__WHAT YOU NEED TO DO__: Every line from the one with "extracting keywords) in" up to and including the one with "VAT number formatsdiffer" is to be output exactly as it appears below; pictures are not.

__Stored records__:
========================

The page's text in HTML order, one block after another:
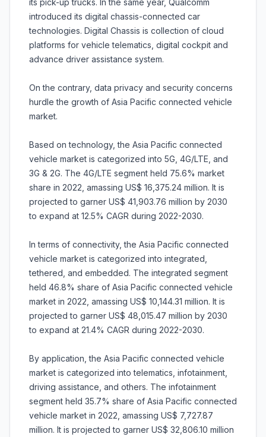
its pick-up trucks. In the same year, Qualcomm
introduced its digital chassis-connected car
technologies. Digital Chassis is collection of cloud
platforms for vehicle telematics, digital cockpit and
advance driver assistance system.
On the contrary, data privacy and security concerns
hurdle the growth of Asia Pacific connected vehicle
market.
Based on technology, the Asia Pacific connected
vehicle market is categorized into 5G, 4G/LTE, and
3G & 2G. The 4G/LTE segment held 75.6% market
share in 2022, amassing US$ 16,375.24 million. It is
projected to garner US$ 41,903.76 million by 2030
to expand at 12.5% CAGR during 2022-2030.
In terms of connectivity, the Asia Pacific connected
vehicle market is categorized into integrated,
tethered, and embedded. The integrated segment
held 46.8% share of Asia Pacific connected vehicle
market in 2022, amassing US$ 10,144.31 million. It is
projected to garner US$ 48,015.47 million by 2030
to expand at 21.4% CAGR during 2022-2030.
By application, the Asia Pacific connected vehicle
market is categorized into telematics, infotainment,
driving assistance, and others. The infotainment
segment held 35.7% share of Asia Pacific connected
vehicle market in 2022, amassing US$ 7,727.87
million. It is projected to garner US$ 32,806.10 million
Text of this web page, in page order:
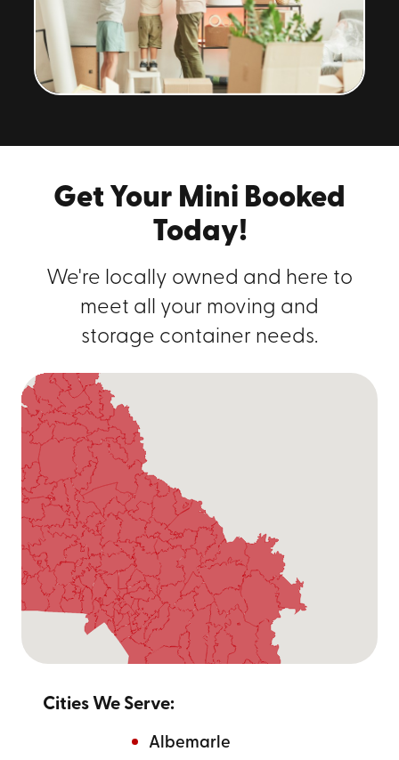
Get Your Mini Booked
Today!
We're locally owned and here to
meet all your moving and
storage container needs.
Cities We Serve:
Albemarle
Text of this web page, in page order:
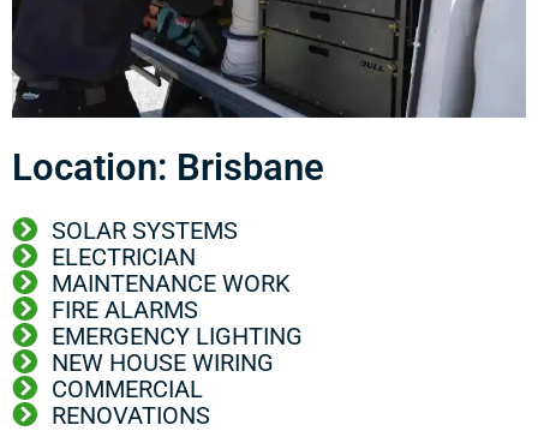
Location: Brisbane
SOLAR SYSTEMS
ELECTRICIAN
MAINTENANCE WORK
FIRE ALARMS
EMERGENCY LIGHTING
NEW HOUSE WIRING
COMMERCIAL
RENOVATIONS
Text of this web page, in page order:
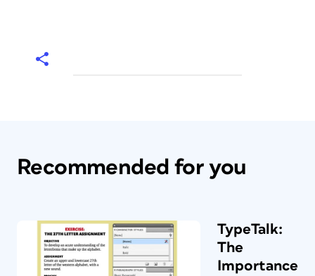
Recommended for you
TypeTalk:
The
Importance
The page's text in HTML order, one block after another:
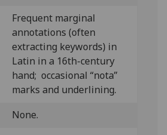
Frequent marginal
annotations (often
extracting keywords) in
Latin in a 16th-century
hand; occasional “nota”
marks and underlining.
None.
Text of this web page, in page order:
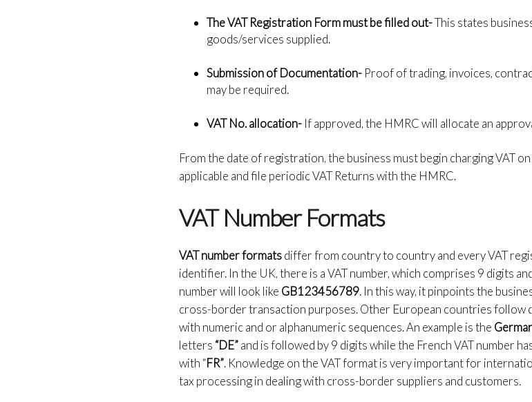
The VAT Registration Form must be filled out-This states
goods/services supplied.
Submission of Documentation- Proof of trading, invoices,
may be required.
VAT No. allocation- If approved, the HMRC will allocate an
From the date of registration, the business must begin charging VAT
applicable and file periodic VAT Returns with the HMRC.
VAT Number Formats
VAT number formatsdiffer from country to country and every VAT
identifier. In the UK, there is a VAT number, which comprises 9 digits
number will look like GB123456789. In this way, it pinpoints the
cross-border transaction purposes. Other European countries
with numeric and or alphanumeric sequences. An example is the
letters “DE”and is followed by 9 digits while the French VAT number
with “FR”. Knowledge on the VAT format is very important for
tax processing in dealing with cross-border suppliers and customers.
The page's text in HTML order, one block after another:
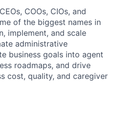
COOs, CIOs, and
of the biggest names in
implement, and scale
administrative
business goals into agent
roadmaps, and drive
cost, quality, and caregiver
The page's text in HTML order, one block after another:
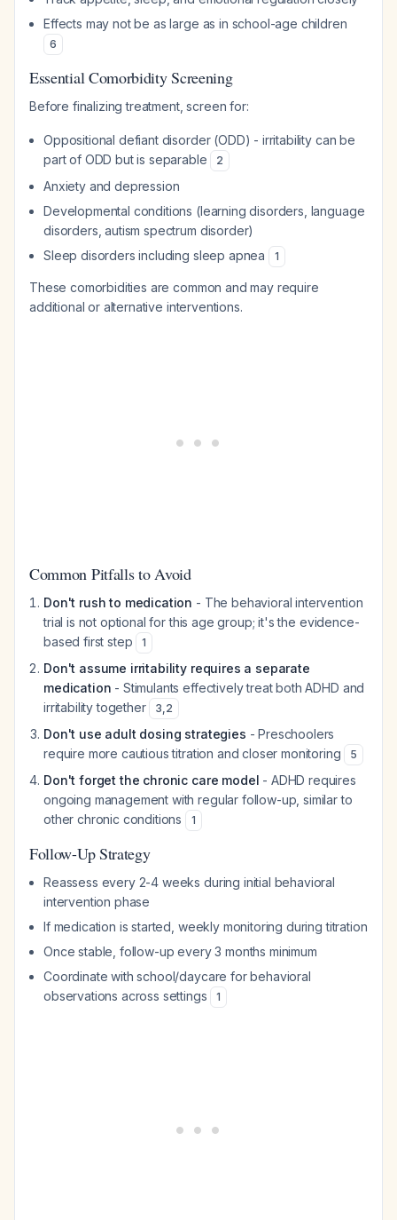
Effects may not be as large as in school-age children
6
Essential Comorbidity Screening
Before finalizing treatment, screen for:
Oppositional defiant disorder (ODD) - irritability can be
part of ODD but is separable
2
Anxiety and depression
Developmental conditions (learning disorders, language
disorders, autism spectrum disorder)
Sleep disorders including sleep apnea
1
These comorbidities are common and may require
additional or alternative interventions.
Common Pitfalls to Avoid
Don't rush to medication - The behavioral intervention
trial is not optional for this age group; it's the evidence-
based first step
1
Don't assume irritability requires a separate
medication - Stimulants effectively treat both ADHD and
irritability together
3,2
Don't use adult dosing strategies - Preschoolers
require more cautious titration and closer monitoring
5
Don't forget the chronic care model - ADHD requires
ongoing management with regular follow-up, similar to
other chronic conditions
1
Follow-Up Strategy
Reassess every 2-4 weeks during initial behavioral
intervention phase
If medication is started, weekly monitoring during titration
Once stable, follow-up every 3 months minimum
Coordinate with school/daycare for behavioral
observations across settings
1
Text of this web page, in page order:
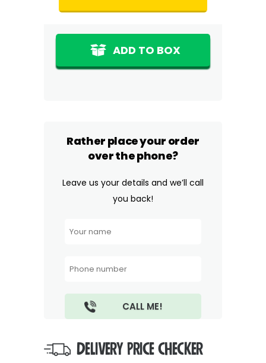
ADD TO BOX
Rather place your order
over the phone?
Leave us your details and we’ll call
you back!
DELIVERY PRICE CHECKER
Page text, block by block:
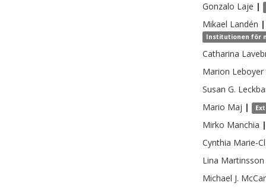
Gonzalo Laje |
Mikael Landén |
Institutionen för
Catharina
Marion Leboyer
Susan G.
Mario Maj |
Mirko Manchia |
Cynthia Marie-
Lina Martinsson
Michael J.
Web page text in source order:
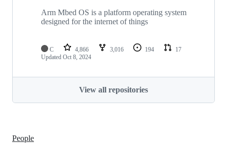
Arm Mbed OS is a platform operating system
designed for the internet of things
C 4,866 3,016 194
17
Updated Oct 8, 2024
View all repositories
People
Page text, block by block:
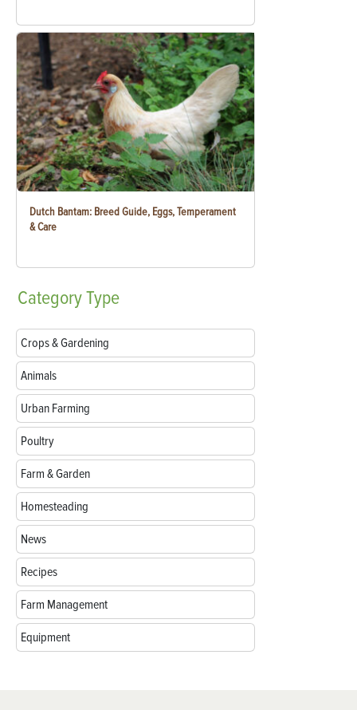
Dutch Bantam: Breed Guide, Eggs, Temperament
& Care
CategoryType
Crops & Gardening
Animals
Urban Farming
Poultry
Farm & Garden
Homesteading
News
Recipes
Farm Management
Equipment
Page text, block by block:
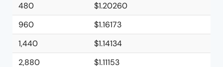
480
$1.20260
960
$1.16173
1,440
$1.14134
2,880
$1.11153
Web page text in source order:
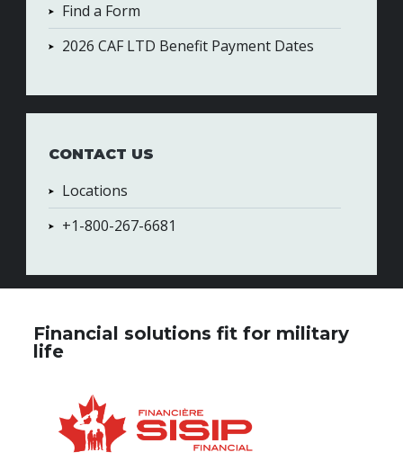
Find a Form
2026 CAF LTD Benefit Payment Dates
CONTACT US
Locations
+1-800-267-6681
Financial solutions fit for military
life
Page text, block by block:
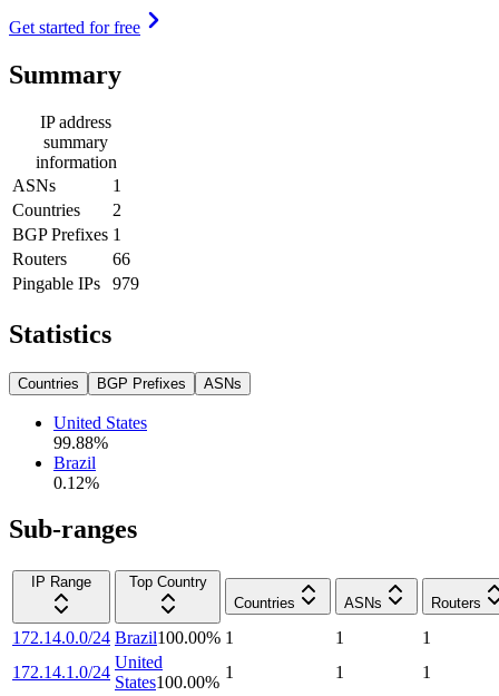
Get started for free
Summary
IP address
summary
information
ASNs
1
Countries
2
BGP Prefixes 1
Routers
66
Pingable IPs
979
Statistics
Countries BGP Prefixes ASNs
United States
99.88%
Brazil
0.12%
Sub-ranges
IP Range
Top Country
Countries
ASNs Routers
172.14.0.0/24 Brazil100.00% 1 1
1
172.14.1.0/24
United
States100.00%
1 1 1

========================

__RESULT__:
extracting keywords) in
Latin in a 16th-century
hand; occasional “nota”
marks and underlining.
None.
Text of this web page, in page order:
The VAT Registration Form must be filled out-This states
goods/services supplied.
Submission of Documentation- Proof of trading, invoices,
may be required.
VAT No. allocation- If approved, the HMRC will allocate an
From the date of registration, the business must begin charging VAT
applicable and file periodic VAT Returns with the HMRC.
VAT Number Formats
VAT number formatsdiffer from country to country and every VAT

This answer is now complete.